An inquiry has been announced into the government bail-out of US insurance giant AIG. There might be lessons from this for Ireland. Although the government's proposed inquiry does not have the power to examine the bail-out, if information about conflicts of interest and bad deals for the tax-payer leak out, it will be difficult to dodge calls for an investigation into the government's actions during the height of the crisis.

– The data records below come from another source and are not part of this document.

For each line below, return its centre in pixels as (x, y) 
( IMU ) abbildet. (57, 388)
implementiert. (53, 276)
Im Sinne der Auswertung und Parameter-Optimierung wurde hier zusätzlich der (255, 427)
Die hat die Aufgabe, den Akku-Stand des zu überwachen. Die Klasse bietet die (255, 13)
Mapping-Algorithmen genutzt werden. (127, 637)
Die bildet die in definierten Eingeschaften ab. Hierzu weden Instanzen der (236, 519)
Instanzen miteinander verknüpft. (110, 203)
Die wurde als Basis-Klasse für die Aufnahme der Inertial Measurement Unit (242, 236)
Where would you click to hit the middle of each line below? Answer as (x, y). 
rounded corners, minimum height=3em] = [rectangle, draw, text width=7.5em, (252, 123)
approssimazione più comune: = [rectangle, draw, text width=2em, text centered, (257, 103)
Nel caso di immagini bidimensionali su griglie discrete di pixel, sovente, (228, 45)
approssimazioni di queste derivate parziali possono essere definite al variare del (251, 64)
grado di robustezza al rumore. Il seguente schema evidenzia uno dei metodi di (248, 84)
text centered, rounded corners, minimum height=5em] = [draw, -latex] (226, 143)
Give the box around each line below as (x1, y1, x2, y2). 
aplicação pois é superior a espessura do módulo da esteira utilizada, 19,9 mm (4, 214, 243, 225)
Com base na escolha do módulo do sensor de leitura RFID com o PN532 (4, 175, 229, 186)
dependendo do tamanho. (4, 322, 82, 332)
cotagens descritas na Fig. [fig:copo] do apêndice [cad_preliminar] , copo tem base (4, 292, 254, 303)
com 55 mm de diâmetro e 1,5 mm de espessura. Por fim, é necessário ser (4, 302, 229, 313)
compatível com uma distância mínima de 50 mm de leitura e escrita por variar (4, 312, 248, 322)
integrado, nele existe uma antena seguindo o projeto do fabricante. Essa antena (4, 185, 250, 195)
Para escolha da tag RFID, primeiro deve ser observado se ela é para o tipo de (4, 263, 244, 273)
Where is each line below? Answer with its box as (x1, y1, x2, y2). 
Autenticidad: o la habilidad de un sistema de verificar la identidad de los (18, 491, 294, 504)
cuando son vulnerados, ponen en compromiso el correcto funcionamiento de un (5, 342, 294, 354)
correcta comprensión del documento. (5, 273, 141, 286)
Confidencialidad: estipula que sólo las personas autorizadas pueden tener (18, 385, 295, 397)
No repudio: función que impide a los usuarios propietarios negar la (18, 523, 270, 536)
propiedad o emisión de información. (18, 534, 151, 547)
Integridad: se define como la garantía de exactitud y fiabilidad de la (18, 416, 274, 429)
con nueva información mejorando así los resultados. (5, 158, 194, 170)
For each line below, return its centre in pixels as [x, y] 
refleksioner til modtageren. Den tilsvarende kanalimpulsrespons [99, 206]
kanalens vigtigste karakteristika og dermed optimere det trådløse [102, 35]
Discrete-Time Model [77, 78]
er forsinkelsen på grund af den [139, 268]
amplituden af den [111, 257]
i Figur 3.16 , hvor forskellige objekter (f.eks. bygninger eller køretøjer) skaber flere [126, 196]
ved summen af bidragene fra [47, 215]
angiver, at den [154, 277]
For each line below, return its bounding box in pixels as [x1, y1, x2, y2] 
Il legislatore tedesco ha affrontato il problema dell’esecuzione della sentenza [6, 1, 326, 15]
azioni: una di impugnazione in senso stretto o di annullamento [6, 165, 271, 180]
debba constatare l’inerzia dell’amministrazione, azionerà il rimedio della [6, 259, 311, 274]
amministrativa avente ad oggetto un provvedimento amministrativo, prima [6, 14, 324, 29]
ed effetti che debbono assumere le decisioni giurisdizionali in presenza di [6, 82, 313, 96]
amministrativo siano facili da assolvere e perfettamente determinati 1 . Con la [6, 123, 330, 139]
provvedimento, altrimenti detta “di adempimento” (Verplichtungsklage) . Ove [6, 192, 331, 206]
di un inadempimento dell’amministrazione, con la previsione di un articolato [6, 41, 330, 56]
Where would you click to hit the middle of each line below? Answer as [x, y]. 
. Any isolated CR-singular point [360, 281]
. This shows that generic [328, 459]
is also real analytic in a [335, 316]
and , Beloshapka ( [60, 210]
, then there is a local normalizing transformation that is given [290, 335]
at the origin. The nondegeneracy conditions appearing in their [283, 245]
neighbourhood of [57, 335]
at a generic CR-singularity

For the moment, the government is safe because we haven't had revelations on the AIG scale here.
From BBC News report:
AIG was initially bailed out for $85bn (£52bn), but its total rescue package has since amounted to more than $180bn.
"Issues have come to light that call into question whether the government has been, and is being, as transparent as possible with the American people," said Mr Barofsky [special investigator general for the US's Troubled Asset Relief Program (Tarp)] in a prepared testimony.
"Documents have come to light that were not provided to the [watchdog] audit team during the course of the audit."
Transparency sought
The committee is investigating why the New York Federal Reserve, then headed by US Treasury Secretary Timothy Geithner, paid AIG business partners face value for assets so they would cancel contracts with the insurer.
A report published by Mr Barofsky's office in November last year criticised both the New York Fed and the US Federal Reserve for not using their "considerable leverage" to force AIG's counterparties to accept less for these assets, thereby wasting taxpayer money.
As a result, 16 banks, including Goldman Sachs, Deutsche Bank, Societe Generale and Royal Bank of Scotland, were paid more than $62bn.